From this it is clear that its empirical formula is CH2O because this shows the ratio of the numbers of atoms as being 1:2:1.

If we think about the mass of each of these atoms we know that the mass of each carbon atom is 12 x the mass of a hydrogen atom. Each oxygen atom is 1 x the mass of the hydrogen.

So the ratio of the masses of each kind of atom (remembering that the empirical formula contains two hydrogen atoms for every carbon and oxygen) is going to be 12:2:16. We can write this as a percentage of the total, (12/30) x100% for carbon (2/30) x100% for hydrogen and (16/30) x100% for oxygen.

This gives the percentage by mass to be 40.0% C, 6.7% H, 53.3% O.

If we had been given this information, could we have deduced the empirical formula? Yes, just do the calculation in reverse. First we divide each percentage mass by the appropriate ram. C 40/12 to give 3.33 H 6.7/1 to give 6.7 O 53.3/16 to give 3.33

Then divide each value by the smallest value (3.33 in this case) C 1, H 2, O 1

How could we work out the molecular formula? To do this we would have to be told the relative molecular mass. For ethanoic acid, it is 60. The CH2O unit has a formula mass of 30 (12 + 2 + 16). So we need two of the CH2O units. This means that the molecular formula is C2H4O2 .

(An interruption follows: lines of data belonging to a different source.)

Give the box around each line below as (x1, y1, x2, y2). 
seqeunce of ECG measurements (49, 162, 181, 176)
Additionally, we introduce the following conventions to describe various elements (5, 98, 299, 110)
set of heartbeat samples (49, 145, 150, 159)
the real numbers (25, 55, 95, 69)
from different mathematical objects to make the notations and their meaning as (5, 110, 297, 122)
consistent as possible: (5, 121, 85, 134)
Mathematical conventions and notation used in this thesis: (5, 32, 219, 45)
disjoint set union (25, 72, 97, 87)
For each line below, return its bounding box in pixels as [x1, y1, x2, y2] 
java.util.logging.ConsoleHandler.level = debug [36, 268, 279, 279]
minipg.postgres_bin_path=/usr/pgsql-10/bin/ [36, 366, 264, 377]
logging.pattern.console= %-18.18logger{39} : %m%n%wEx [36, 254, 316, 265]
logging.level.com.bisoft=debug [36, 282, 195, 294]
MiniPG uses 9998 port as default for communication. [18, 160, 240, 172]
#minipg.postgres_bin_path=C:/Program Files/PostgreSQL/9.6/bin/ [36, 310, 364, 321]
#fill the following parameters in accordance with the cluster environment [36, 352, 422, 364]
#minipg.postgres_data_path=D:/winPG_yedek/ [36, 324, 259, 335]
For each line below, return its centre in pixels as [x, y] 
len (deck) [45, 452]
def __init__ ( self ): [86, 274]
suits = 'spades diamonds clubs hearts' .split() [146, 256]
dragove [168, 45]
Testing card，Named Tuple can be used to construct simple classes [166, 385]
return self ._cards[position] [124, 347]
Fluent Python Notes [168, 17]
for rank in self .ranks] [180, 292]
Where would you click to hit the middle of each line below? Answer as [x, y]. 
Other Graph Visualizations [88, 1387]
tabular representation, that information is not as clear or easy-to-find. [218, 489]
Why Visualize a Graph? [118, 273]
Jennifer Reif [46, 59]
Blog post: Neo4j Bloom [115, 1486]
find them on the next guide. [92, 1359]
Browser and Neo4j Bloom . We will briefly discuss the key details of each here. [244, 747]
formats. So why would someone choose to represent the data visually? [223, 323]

How could we work out the structure? To do this we would need much more information. Perhaps we could be told some nuclear magnetic resonance data or some infra red data. Even the fact that the molecule reacts with sodium carbonate solution would be a start!

QUESTIONS

Calculate the empirical formula for each of the following substances.

You should use the following values for relative atomic mass:

H = 1 N = 14 O = 16 P = 31 S = 32 Cu = 64

1. What is the empirical formula of the phosphorus oxide that has 43.7% by mass of phosphorus and 28.4% by mass oxygen?

2. An oxide of nitrogen has 69.6% by mass of oxygen. What is the empirical formula?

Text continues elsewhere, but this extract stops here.